Burn-out ist zu einem Massenphänomen geworden

Hunderttausende Deutsche erkranken jedes Jahr an ihrer Arbeit. Nicht nur der Körper der Menschen wehrt sich, in zunehmendem Maß erkrankt auch ihre Seele. In der Arbeitswelt greift die Krankheit Burn-out immer mehr um sich – die Merkmale sind Kopfweh, Traurigkeit und Erschöpfung. Der Burn-out entwickelt sich immer mehr zu einer Volkskrankheit in Deutschland. Selbst ein paar Wochen Urlaub richten diese Menschen nicht mehr auf, sie sind einfach ausgebrannt und werden depressiv. Seit Anfang der neunziger Jahre haben die psychischen Erkrankungen der Arbeitnehmer in Deutschland dramatisch zugenommen.

Eine Million Menschen erkranken jedes Jahr in Deutschland an ihrer Seele

Nach Angaben der Krankenkassen haben sich bis heute auf eine Million Fälle pro Jahr verdoppelt. Mediziner vergleichen den psychischen Zusammenbruch gerne mit einem Herzinfarkt. In beiden Fällen kommen das Herz und die Seele mit dem geforderten Arbeitstempo und Belastungen am Arbeitsplatz nicht mehr zurecht.
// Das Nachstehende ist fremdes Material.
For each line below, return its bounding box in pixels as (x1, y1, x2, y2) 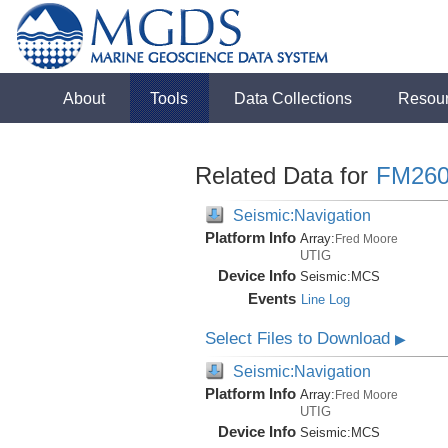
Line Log (300, 292, 350, 307)
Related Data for (194, 162, 375, 189)
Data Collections (234, 89, 353, 107)
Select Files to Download (204, 329, 395, 348)
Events (247, 290, 296, 307)
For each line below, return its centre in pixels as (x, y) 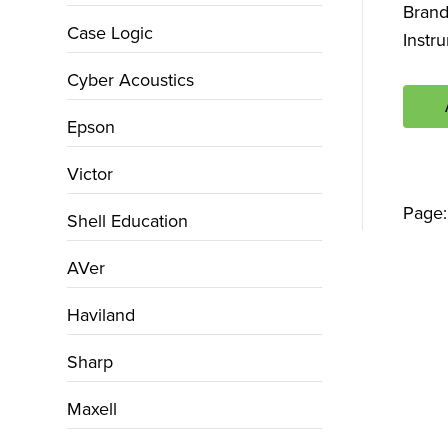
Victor (90, 174)
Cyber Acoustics (131, 80)
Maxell (92, 409)
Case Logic (110, 33)
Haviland (101, 315)
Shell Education (128, 221)
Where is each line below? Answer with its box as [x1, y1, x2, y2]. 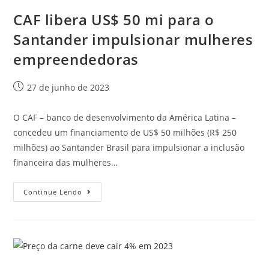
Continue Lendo [23, 187, 83, 196]
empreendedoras [13, 49, 139, 69]
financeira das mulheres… [13, 156, 118, 168]
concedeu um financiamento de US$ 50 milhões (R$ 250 [13, 126, 237, 138]
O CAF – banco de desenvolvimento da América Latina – [13, 111, 237, 123]
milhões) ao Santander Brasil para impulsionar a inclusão [13, 141, 245, 153]
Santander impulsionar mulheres [13, 29, 253, 49]
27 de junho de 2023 [27, 81, 110, 93]
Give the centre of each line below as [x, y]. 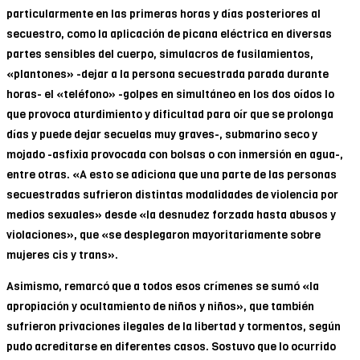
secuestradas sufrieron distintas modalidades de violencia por [172, 194]
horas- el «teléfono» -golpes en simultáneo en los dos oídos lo [170, 94]
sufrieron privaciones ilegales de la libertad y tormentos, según [174, 326]
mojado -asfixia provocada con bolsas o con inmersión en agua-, [175, 154]
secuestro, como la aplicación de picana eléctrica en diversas [169, 34]
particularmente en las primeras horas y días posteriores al [164, 14]
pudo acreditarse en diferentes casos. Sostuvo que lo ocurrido [171, 346]
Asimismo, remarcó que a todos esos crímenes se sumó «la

Die psychischen Leiden treten nicht mehr vereinzelt auf, sondern sind zu einem Massenphänomen geworden.

Für den Psychiater Hans-Peter Unger, der als Chefarzt in der Asklepios-Klinik in Hamburg-Harburg arbeitet, gibt es bei einer Erschöpfungsdepression oder dem Burn-out, nicht die eine entscheidende Ursache, die für den Zusammenbruch eines Menschen verantwortlich ist. Es ist immer ein Bündel von Risikofaktoren, die eine psychische Erkrankung wahrscheinlich machen. Dazu zählen beispielsweise ein Chef, der sich wie ein Diktator aufführt, Kollegen, die Intrigen spinnen oder der eigene Hang zum Perfektionismus.

Burn-out ist ein Leiden der Reichen

Jochen von Wahlert, der Ärztliche Direktor der Helios Klinik Bad Grönenbach im Allgäu, beschreibt die Menschen, die wegen Burn-out in seine Klinik kommen: „Die meisten, die zu uns kommen, sind hoch qualifiziert, sicher angestellt und materiell gut versorgt.“ Zu ihnen zählen Banker, Ärzte, Anwälte und Manager. Es sind erfolgreiche Leute, die sich auf einmal die Frage stellen, für was sie sich den ganzen Stress in ihrem Berufsleben angetan haben.

Sie sind von dem entmutigenden Gefühl gefangen, immer schneller zu rennen und sich doch keinem Ziel zu nähern. Viele Menschen die an Burn-out leiden, haben seltsamerweise finanziell längst ausgesorgt – sie besitzen Häuser, Grundstücke und teure Autos. Dennoch wollen sie die Tretmühle des stressigen Arbeitsalltags nicht verlassen, nicht einmal eine Reduktion ihrer Arbeitszeit kommt für sie in Frage. Geld spielt für sie bei der Arbeit keine Rolle mehr.

Alain Ehrenberg: „Das erschöpfte Selbst“

Diese erschöpften Seelen finden nur noch in ihrer Arbeit die Anerkennung, die es für sie im privaten Bereich längst nicht mehr gibt. Jochen von Wahlert erklärt dieses Phänomen: „Die Familie, die Freunde, die Gemeinschaft in der Kirche, all das erhöht den Schutz vor seelischer Erkrankung.“ Der französische Soziologe Alain Ehrenberg hat sich der Burn-out-Erkrankung in seinem Buch „Das erschöpfte Selbst“ wie folgt genähert.

In einer Zeit, in der alles erreichbar und alles umsetzbar scheint, steigen die Anforderungen an das eigene Selbst. Auf der anderen Seite sinkt die Zahl möglicher Entschuldigungen, wenn ein Mensch versagt. Da heute jeder für sich selbst verantwortlich ist, liegt ein Scheitern nur im eigenen Ich begründet. Das Selbst muss die Last des Erfolgszwangs tragen. Nicht jeder schafft das – manche brechen unter der Last psychisch zusammen.